As described above, the generation device 100 according to the embodiment includes the acquiring unit 131 and the generating unit 132. The acquiring unit 131 acquires multiple pieces of vector information that correspond to each search target during the proximity search. The generating unit 132 generates multiple pieces of centroid information, in which each piece of vector information is related in accordance with a distance for vector quantization, based on multiple pieces of vector information acquired by the acquiring unit 131 such that a difference in the number of pieces of vector information related to each piece of centroid information falls within a predetermined value.

Thus, the generation device 100 according to the embodiment generates multiple pieces of centroid information, in which each piece of vector information is related in accordance with a distance for vector quantization, such that a difference in the number of pieces of vector information related to each piece of centroid information falls within a predetermined value. Thus, the generation device 100 may generate multiple centroids such that the number of vectors related to each centroid is equal and may generate the centroid information that enables efficient searching during the proximity search.

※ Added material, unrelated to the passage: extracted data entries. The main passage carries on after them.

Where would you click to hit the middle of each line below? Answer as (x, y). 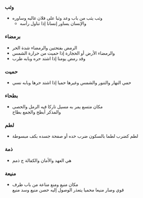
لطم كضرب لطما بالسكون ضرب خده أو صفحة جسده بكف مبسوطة (75, 136)
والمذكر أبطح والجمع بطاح (37, 112)
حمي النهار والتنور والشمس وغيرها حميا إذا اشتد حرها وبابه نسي (71, 83)
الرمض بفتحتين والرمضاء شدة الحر (44, 48)
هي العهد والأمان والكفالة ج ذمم (42, 160)
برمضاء (13, 36)
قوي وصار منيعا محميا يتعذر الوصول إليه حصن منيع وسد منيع (68, 190)
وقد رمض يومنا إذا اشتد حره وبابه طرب (49, 58)
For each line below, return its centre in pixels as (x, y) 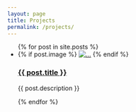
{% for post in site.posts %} (58, 47)
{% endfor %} (38, 101)
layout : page (27, 14)
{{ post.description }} (49, 88)
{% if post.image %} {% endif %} (73, 54)
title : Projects (31, 20)
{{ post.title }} (42, 73)
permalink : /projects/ (41, 27)

Furthermore, in the generation device 100 according to the embodiment, the generating unit 132 selects vector information as centroid information from multiple pieces of vector information in accordance with a predetermined condition, thereby generating multiple pieces of centroid information.

Thus, the generation device 100 according to the embodiment selects vector information as centroid information from multiple pieces of vector information in accordance with a predetermined condition and generates multiple pieces of centroid information so that it may generate the centroid information that enables efficient searching during the proximity search.

Furthermore, in the generation device 100 according to the embodiment, as the centroid information, the generating unit 132 selects the vector information, which is selected during random sampling, from multiple pieces of vector information, thereby generating multiple pieces of centroid information.

Thus, the generation device 100 according to the embodiment selects the vector information, which is selected during random sampling, as centroid information from multiple pieces of vector information to generate multiple pieces of centroid information so that it may generate the centroid information that enables efficient searching during the proximity search.

Furthermore, in the generation device 100 according to the embodiment, the acquiring unit 131 acquires multiple pieces of vector information at different timings. If the number of pieces of centroid information is less than a predetermined threshold when the acquiring unit 131 acquires vector information, the generating unit 132 selects the vector information as centroid information, thereby generating multiple pieces of centroid information.

Thus, if the number of pieces of centroid information is less than a predetermined threshold when vector information is acquired, the generation device 100 according to the embodiment selects the vector information as centroid information to generate multiple pieces of centroid information so that it may generate the centroid information that enables efficient searching during the proximity search.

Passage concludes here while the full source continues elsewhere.